> [Data shown]
_ _ _ _
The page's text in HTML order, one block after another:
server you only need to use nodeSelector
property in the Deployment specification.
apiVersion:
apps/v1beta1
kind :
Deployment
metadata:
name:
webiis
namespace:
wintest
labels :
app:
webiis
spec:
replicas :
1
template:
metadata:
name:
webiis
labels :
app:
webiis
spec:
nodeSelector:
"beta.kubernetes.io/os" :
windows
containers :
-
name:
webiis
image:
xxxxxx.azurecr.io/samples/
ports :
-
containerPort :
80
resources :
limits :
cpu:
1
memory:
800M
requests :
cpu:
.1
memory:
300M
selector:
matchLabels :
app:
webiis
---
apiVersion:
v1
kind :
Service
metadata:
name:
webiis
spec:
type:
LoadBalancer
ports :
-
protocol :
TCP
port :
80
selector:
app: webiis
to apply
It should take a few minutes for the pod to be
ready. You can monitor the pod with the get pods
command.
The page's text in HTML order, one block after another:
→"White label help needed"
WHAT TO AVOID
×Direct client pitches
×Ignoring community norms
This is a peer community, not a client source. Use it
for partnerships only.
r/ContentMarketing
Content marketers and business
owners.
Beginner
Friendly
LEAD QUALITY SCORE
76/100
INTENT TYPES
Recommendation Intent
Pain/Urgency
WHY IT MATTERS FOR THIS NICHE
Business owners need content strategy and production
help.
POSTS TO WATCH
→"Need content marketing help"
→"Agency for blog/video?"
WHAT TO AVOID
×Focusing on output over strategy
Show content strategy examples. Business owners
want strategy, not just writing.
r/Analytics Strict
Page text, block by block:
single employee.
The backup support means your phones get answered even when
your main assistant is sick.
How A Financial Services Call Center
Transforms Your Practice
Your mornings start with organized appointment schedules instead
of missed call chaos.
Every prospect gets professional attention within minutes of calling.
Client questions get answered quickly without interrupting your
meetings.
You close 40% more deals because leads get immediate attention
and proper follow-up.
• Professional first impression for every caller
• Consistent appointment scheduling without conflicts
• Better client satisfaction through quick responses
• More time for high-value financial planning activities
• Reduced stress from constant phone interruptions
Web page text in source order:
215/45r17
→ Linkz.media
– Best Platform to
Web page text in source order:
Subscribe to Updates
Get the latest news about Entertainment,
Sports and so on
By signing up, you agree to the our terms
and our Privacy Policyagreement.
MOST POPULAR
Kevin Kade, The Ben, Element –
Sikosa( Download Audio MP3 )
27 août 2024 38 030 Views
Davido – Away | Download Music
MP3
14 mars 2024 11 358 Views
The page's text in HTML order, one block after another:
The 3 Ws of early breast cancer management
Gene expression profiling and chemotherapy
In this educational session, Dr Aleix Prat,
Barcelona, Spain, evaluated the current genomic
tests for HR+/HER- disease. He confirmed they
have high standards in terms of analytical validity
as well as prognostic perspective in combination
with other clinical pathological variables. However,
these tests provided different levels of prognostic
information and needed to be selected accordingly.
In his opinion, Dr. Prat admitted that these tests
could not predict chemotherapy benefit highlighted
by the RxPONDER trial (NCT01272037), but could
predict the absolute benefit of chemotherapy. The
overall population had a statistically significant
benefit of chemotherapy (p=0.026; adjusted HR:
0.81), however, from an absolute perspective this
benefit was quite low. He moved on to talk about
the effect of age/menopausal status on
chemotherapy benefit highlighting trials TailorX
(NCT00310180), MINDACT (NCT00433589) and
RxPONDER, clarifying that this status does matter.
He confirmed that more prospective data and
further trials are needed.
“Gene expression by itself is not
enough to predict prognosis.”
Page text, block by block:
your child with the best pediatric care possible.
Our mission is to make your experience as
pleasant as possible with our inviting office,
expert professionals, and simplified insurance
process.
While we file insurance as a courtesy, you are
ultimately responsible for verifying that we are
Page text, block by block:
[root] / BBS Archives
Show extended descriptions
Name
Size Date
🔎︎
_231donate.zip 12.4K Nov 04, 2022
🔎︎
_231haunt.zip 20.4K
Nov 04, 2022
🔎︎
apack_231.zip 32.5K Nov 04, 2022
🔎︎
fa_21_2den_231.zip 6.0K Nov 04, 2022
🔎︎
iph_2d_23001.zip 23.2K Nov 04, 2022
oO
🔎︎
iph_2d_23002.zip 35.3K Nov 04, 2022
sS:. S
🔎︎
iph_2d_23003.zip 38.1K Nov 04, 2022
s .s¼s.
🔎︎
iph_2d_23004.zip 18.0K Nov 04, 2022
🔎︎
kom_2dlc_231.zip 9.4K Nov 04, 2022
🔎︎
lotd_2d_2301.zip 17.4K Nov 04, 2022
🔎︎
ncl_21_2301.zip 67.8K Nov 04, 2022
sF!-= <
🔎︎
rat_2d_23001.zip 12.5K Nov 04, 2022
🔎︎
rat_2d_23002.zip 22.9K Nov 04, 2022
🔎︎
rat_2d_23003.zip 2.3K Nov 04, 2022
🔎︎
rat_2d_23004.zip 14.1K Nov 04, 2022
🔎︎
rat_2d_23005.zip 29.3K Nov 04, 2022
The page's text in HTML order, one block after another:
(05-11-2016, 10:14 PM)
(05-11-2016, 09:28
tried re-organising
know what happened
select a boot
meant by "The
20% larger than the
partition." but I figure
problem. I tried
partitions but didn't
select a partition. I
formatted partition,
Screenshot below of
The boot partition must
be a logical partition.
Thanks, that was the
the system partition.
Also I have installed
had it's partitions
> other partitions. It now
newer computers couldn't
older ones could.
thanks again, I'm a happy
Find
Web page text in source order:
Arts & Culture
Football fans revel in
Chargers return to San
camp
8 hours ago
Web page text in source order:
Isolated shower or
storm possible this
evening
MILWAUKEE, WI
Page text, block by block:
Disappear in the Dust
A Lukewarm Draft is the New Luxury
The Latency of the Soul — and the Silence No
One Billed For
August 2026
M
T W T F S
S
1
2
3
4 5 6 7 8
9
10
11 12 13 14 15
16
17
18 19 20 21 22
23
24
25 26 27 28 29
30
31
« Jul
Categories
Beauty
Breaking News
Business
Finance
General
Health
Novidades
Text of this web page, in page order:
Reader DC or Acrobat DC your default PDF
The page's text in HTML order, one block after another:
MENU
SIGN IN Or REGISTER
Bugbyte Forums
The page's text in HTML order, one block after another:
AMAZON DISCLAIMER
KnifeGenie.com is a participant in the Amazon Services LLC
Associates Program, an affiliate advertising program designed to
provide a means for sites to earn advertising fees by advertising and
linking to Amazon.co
_ _ _ _
> [Exercise goal] Quote the listing above, but only from the line that shows "LoadBalancer" through the line that shows "Every prospect gets".

> [Expected answer]
LoadBalancer
ports :
-
protocol :
TCP
port :
80
selector:
app: webiis
to apply
It should take a few minutes for the pod to be
ready. You can monitor the pod with the get pods
command.
The page's text in HTML order, one block after another:
→"White label help needed"
WHAT TO AVOID
×Direct client pitches
×Ignoring community norms
This is a peer community, not a client source. Use it
for partnerships only.
r/ContentMarketing
Content marketers and business
owners.
Beginner
Friendly
LEAD QUALITY SCORE
76/100
INTENT TYPES
Recommendation Intent
Pain/Urgency
WHY IT MATTERS FOR THIS NICHE
Business owners need content strategy and production
help.
POSTS TO WATCH
→"Need content marketing help"
→"Agency for blog/video?"
WHAT TO AVOID
×Focusing on output over strategy
Show content strategy examples. Business owners
want strategy, not just writing.
r/Analytics Strict
Page text, block by block:
single employee.
The backup support means your phones get answered even when
your main assistant is sick.
How A Financial Services Call Center
Transforms Your Practice
Your mornings start with organized appointment schedules instead
of missed call chaos.
Every prospect gets professional attention within minutes of calling.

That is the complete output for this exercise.